我想为图表生成随机颜色，但我尝试的颜色无法识别，并且生成的颜色通常彼此相似。有可能创造出这样的颜色吗？

我的方法：

    public Color[] GenerateColors(int n)
    {
        Color[] colors = new Color[n];
        for (int i = 0; i < n; i++)
        {
            int R = rnd.Next(0, 250);
            int G = rnd.Next(0, 250);
            int B = rnd.Next(0, 250);

            Color color = Color.FromArgb(R, G, B);
            colors[i] = color;
        }
        return colors;
    }

Answer 1

这是一个RandomColors 类，它结合了Taw 和OldBoyCoder 的建议。
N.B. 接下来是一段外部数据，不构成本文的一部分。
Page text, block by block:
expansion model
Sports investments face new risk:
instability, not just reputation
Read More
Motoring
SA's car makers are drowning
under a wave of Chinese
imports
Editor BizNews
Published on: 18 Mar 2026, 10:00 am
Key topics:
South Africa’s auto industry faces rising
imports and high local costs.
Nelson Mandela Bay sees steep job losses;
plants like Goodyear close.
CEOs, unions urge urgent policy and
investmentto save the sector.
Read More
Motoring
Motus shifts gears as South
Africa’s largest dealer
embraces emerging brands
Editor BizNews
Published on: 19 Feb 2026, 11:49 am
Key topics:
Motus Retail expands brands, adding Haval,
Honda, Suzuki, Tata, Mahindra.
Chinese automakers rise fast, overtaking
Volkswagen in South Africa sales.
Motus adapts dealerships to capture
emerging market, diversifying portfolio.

根据您要生成多少颜色，Generate 方法要么从 KnownColors 中挑选，要么生成随机的新颜色，其中使用最后一种颜色作为混合颜色。

public class RandomColors
{
    static Color lastColor = Color.Empty;

    static KnownColor[] colorValues = (KnownColor[]) Enum.GetValues(typeof(KnownColor));

    static Random rnd = new Random();
    const int MaxColor = 256;
    static RandomColors()
    {
        lastColor = Color.FromArgb(rnd.Next(MaxColor), rnd.Next(MaxColor), rnd.Next(MaxColor));
    }

    public static Color[] Generate(int n)
    {
        var colors = new Color[n];
        if (n <= colorValues.Length)
        {
            // known color suggestion from TAW
            // https://stackoverflow.com/questions/37234131/how-to-generate-randomly-colors-that-is-easily-recognizable-from-each-other#comment61999963_37234131
            var step = (colorValues.Length-1) / n;
            var colorIndex = step;
            step = step == 0 ? 1 : step; // hacky
            for(int i=0; i<n; i++ )
            {
                colors[i] = Color.FromKnownColor(colorValues[colorIndex]);
                colorIndex += step;
            }
        } else
        {
            for(int i=0; i<n; i++)
            {
                colors[i] = GetNext();
            }
        }

        return colors;
    }

    public static Color GetNext()
    {
        // use the previous value as a mix color as demonstrated by David Crow
        // https://stackoverflow.com/a/43235/578411
        Color nextColor = Color.FromArgb(
            (rnd.Next(MaxColor) + lastColor.R)/2, 
            (rnd.Next(MaxColor) + lastColor.G)/2, 
            (rnd.Next(MaxColor) + lastColor.B)/2
            );
        lastColor = nextColor;
        return nextColor;
    }
}